# Masonic Rules for Social Media?



## My Freemasonry (May 14, 2012)

The Grand Lodge of Massachusetts has created guidelines for its members concerning postings on social media like Facebook and Twitter. While this is an attempt to interject common sense into the postings of Masons (which we know isn't common at all), I'm not certain I am crazy about codifying such rules. In any case, here they are for your perusal.
Social Media Code of Conduct for Massachusetts Freemasons



A Mason should conduct his Social Media activities in a way that reflects his membership in the Craft.


He should act in a way that presents a positive image of his membership in Freemasonry to the world.


As a Mason, he must be aware that his postings are a permanent record; therefore, his conduct may


influence the world with a positive or a negative opinion about him personally and also about any organizations to which he belongs.


His actions on the various Social Media outlets should reflect the highest standards of morality and integrity he would practice within the Lodge.

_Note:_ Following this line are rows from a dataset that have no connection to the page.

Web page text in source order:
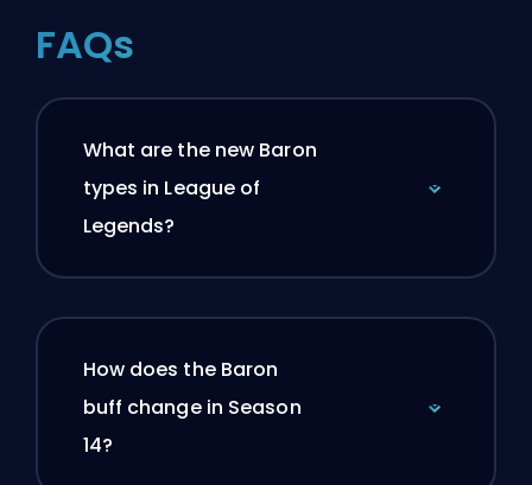
FAQs
What are the new Baron
types in League of
Legends?
How does the Baron
buff change in Season
14?

To ensure our fraternity represents itself to the high standards we believe in, we must regulate our actions through Brother-to-Brother intervention. As a Mason, you should advise a Brother if you feel that what he has posted is improper within the framework of our Grand Constitutions, rules, regulations, and edicts.

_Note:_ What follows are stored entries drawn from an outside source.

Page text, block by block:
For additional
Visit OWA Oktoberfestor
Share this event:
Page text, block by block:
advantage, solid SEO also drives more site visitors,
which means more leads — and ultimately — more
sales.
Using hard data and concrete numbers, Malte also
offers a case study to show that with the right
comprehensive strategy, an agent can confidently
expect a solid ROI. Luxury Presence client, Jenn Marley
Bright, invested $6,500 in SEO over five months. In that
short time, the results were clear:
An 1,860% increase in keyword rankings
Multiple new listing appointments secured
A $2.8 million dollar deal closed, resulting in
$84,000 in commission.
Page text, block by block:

Do not identify any Freemason as a member of the Craft unless he has provided his consent, or has already identified himself as such.


Lodge notices, and information contained within Lodge notices beyond the time and place of meeting, should not be discussed.


There should never be discussion related to the application, background or investigation of an applicant.


There should never be discussion regarding the ballot of an applicant.


There should never be discussion related to the business of a Lodge and what is discussed within our tyled doors.


The posting of pictures or videos of Lodge events must comply with the Grand Constitutions, rules, regulations, and edicts.


Information about Lodge or District social activities must comply with the regulations already in place for Lodge Notices (for example, no reference to alcohol or games of chance).


The posting of social activities of a Lodge or District should comply with the regulation standards already in place for the distribution of Lodge Notices and inserts.


No official communication with other Grand Lodges or their subordinate Lodges may take place online. Contact must be conducted through the Office of the Grand Secretary.








More...


----------



## JJones (May 14, 2012)

I actually think this was a good idea, even though it -shouldn't- be necessary.

We have hundreds of Masons as friends on our lodge's Facebook and I see them posting things that really make me wonder quite often.


----------



## Mac (May 14, 2012)

Limiting a man's expression via social media is a ridiculous overstepping of the fraternity's bounds.  If a brother disagrees with another brother's views on politics, abortion, racial topics, you name it:  a codified policy would allow the offended brother to go forward with charges.  

It's a recipe for disaster.  Imagine a brother in his sixties or seventies sees a younger brother posting something about the recent gay marriage legislation in North Carolina.  If that brother has pre-formed and long-standing prejudices that aren't otherwise present in Lodge (due to lack of conversation about controversial topics), then laws regarding facebook use could become weapons.


----------